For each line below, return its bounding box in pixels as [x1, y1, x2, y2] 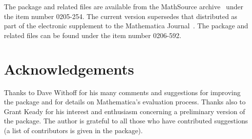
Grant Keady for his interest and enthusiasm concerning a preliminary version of [4, 106, 245, 116]
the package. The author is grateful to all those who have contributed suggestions [4, 116, 248, 126]
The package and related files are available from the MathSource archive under [4, 1, 243, 11]
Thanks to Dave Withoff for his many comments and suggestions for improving [4, 87, 241, 97]
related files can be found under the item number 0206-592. [4, 30, 182, 40]
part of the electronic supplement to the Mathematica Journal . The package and [4, 20, 249, 31]
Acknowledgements [4, 59, 134, 79]
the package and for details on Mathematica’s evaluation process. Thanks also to [4, 97, 246, 107]
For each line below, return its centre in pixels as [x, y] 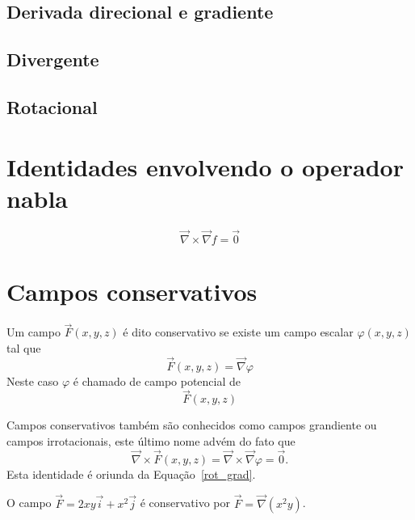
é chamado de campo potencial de [157, 380]
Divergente [53, 59]
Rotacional [52, 106]
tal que [24, 347]
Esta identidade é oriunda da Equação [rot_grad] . [131, 473]
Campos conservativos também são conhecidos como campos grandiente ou [192, 425]
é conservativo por [185, 503]
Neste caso [33, 380]
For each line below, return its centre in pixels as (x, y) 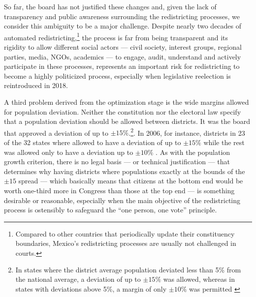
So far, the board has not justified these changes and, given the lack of (110, 6)
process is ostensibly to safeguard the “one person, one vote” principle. (111, 210)
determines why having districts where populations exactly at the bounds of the (125, 171)
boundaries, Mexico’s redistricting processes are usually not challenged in (126, 243)
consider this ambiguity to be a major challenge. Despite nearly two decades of (123, 26)
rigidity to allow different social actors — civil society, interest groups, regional (123, 47)
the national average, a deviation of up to (78, 279)
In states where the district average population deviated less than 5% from (128, 269)
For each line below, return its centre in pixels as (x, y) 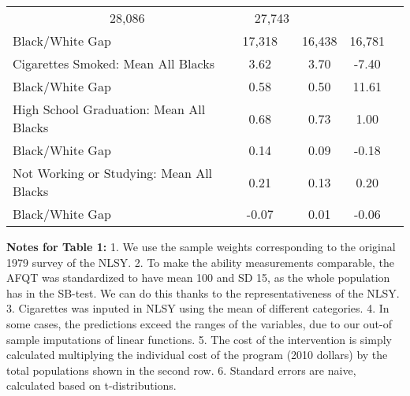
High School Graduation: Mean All (109, 109)
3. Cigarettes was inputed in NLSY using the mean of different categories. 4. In (198, 308)
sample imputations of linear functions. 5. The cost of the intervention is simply (199, 339)
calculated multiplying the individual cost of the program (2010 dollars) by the (197, 355)
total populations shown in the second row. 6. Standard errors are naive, (181, 370)
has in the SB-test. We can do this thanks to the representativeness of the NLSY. (203, 292)
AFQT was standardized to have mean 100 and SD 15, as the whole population (198, 278)
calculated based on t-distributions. (91, 385)
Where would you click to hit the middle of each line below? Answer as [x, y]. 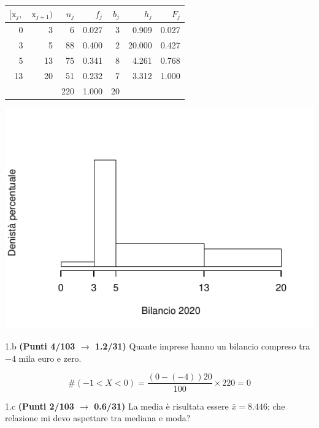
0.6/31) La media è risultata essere [161, 406]
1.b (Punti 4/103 [40, 346]
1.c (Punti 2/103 [40, 406]
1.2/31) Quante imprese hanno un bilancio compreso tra [202, 346]
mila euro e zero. [50, 358]
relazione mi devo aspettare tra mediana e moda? [98, 418]
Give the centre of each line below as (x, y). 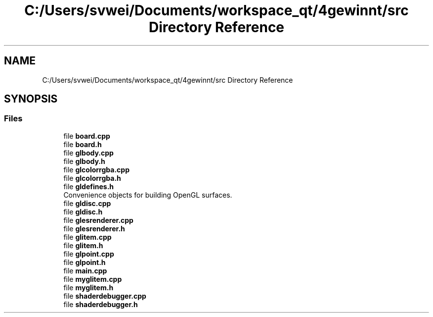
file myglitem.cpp (93, 279)
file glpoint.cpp (89, 254)
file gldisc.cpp (87, 203)
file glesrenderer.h (94, 228)
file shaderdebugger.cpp (105, 296)
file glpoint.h (85, 262)
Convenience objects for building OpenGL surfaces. (148, 195)
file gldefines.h (89, 186)
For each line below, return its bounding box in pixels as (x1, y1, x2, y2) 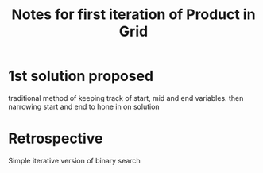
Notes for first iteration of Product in (11, 6, 256, 24)
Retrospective (8, 129, 103, 148)
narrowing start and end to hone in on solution (8, 102, 161, 111)
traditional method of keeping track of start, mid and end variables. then (8, 93, 244, 102)
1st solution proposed (8, 67, 153, 85)
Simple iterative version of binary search (8, 156, 141, 165)
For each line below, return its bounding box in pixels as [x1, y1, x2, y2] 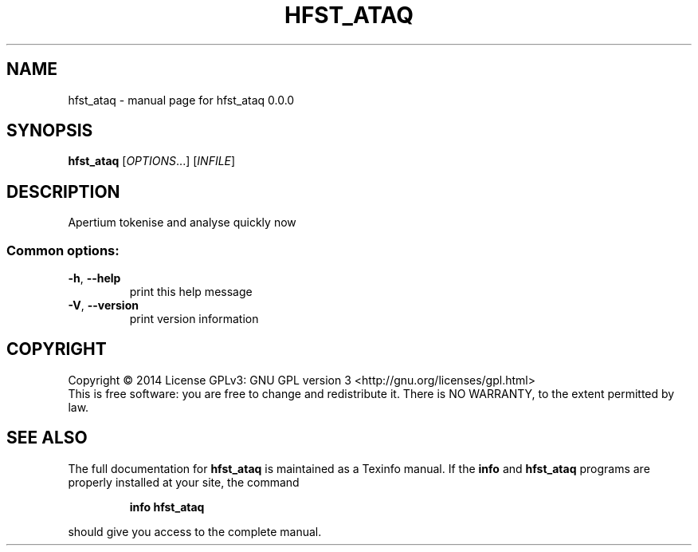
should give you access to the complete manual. [68, 524, 322, 538]
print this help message [129, 285, 253, 299]
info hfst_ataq [129, 499, 205, 514]
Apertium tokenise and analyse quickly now [68, 215, 296, 230]
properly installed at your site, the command [68, 475, 300, 489]
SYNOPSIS [6, 120, 93, 141]
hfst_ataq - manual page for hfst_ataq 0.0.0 [68, 93, 295, 107]
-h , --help [68, 271, 121, 286]
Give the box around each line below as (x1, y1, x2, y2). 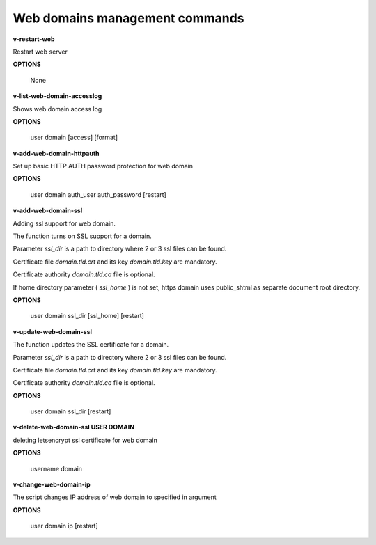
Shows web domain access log (13, 104, 102, 113)
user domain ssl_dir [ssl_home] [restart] (30, 312, 144, 320)
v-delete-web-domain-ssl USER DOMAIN (13, 423, 135, 432)
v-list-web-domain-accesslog (13, 92, 102, 100)
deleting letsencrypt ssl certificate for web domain (13, 436, 158, 444)
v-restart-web (13, 35, 55, 43)
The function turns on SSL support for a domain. (13, 232, 152, 240)
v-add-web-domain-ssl (13, 206, 83, 215)
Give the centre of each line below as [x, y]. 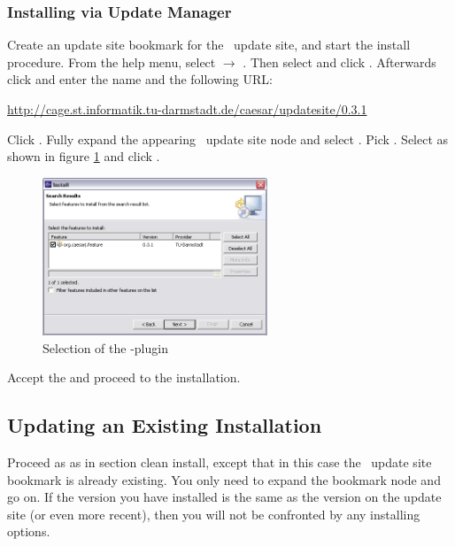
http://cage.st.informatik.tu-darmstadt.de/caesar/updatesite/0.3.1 [187, 109]
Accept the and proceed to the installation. [124, 377]
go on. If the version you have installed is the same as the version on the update [224, 497]
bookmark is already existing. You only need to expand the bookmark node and [224, 479]
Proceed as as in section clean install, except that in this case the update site [220, 462]
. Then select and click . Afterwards [339, 62]
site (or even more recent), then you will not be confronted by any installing [214, 514]
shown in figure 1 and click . [84, 156]

* _WORK TO BE COMPLETED_:
Search the records for the word "solution" and copy out every line that holds it.

* _THE COMPLETED TASK_:
narrowing start and end to hone in on solution (8, 102, 161, 111)
1st solution proposed (8, 67, 153, 85)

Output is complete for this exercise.